Professor Christoph Hagemeyer - Monash University

Development of novel diagnostics and antibody-drug-conjugates using a combination of click chemistry and enzymatic ligation.


Host: Professor Elizabeth Gardiner



Recombinant antibodies currently attract the majority of pharmaceutical research and development investment and therapeutic success can be seen in various areas of medicine. Progress in diagnostic imaging is driven by the application of antibodies for molecular and functional imaging using various modalities. Nanomedicine plays an increasing role in the development of antibody diagnostics as well as therapy because of the potential for increased payload of both contrast agents and therapeutic molecules.

An ideal example demonstrating the potential of antibody-targeted nanomedicine are single-chain antibodies (scFvs) directed against the integrin αIIbβ3. These scFvs are not only targeting an epitope that is specific for platelets but also to the activated form of the αIIbβ3 receptor thereby providing unprecedented specificity towards activated platelets. This allows the development of diagnostic approaches for the detection of thrombosis or emboli as well as many inflammatory processes in which platelets are involved such as atherosclerotic plaque instability and ischemia reperfusion injury.

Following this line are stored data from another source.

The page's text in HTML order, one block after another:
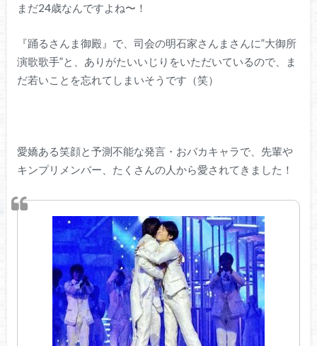
まだ24歳なんですよね〜！
『踊るさんま御殿』で、司会の明石家さんまさんに”大御所
演歌歌手”と、ありがたいいじりをいただいているので、ま
だ若いことを忘れてしまいそうです（笑）
愛嬌ある笑顔と予測不能な発言・おバカキャラで、先輩や
キンプリメンバー、たくさんの人から愛されてきました！

We have developed several generally usable approaches to couple various tracers and nanoparticles to these scFvs. These approaches include genetic, biological (e.g. sortase coupling) and chemical (e.g. click chemistry) approaches. The coupled products include various effector molecules, contrast reagents, radiotracers as well as particles such as liposomes, ultrasound microbubbles, iron beads, micelles and layer-by-layer particles. For imaging we used various modalities such as ultrasound, MRI, PET/CT and fluorescence imaging.

In conclusion, antibody targeted nanoparticles hold great promise to provide major advances in various fields of diagnostic imaging as well as therapeutic targeting, including the combination of both in personalised theranostic approaches.

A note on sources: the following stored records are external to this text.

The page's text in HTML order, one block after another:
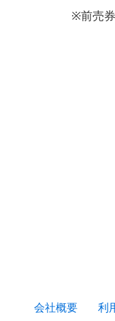
※前売券は
会社概要 利
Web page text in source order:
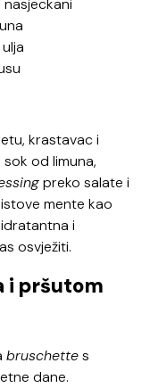
krastavac i
od limuna,
preko salate i
mente kao
i
osvježiti.
i pršutom
bruschettes
dane.

Prof Hagemeyer is a Senior Research Fellow of the NHMRC and Head of the NanoBiotechnology Laboratory at the Australian Centre for Blood Diseases (Monash University). He is also the acting Director of Monash Biomedical Imaging, one of the largest imaging facility in Australia. He studied Chemistry in Germany and obtained a PhD in Biochemistry from the University of Freiburg (Germany). He made contributions to the field of Cytochrome P450 metabolism in the brain before moving into cardiovascular research developing anti-thrombotic fusion proteins and novel imaging probes. He has particular expertise in the use of small recombinant single-chain antibodies for molecular imaging and drug delivery. His main current research theme is the development of "bio-better" antibodies with added functionality using the novel Sortase Bio Click technology developed in his laboratory. He has published widely in leading journals (Circ Res, Adv Mater, Angew Chem..) on vascular biology, recombinant antibodies and nanotechnology and has been supported throughout his career by national and international fellowships and grants.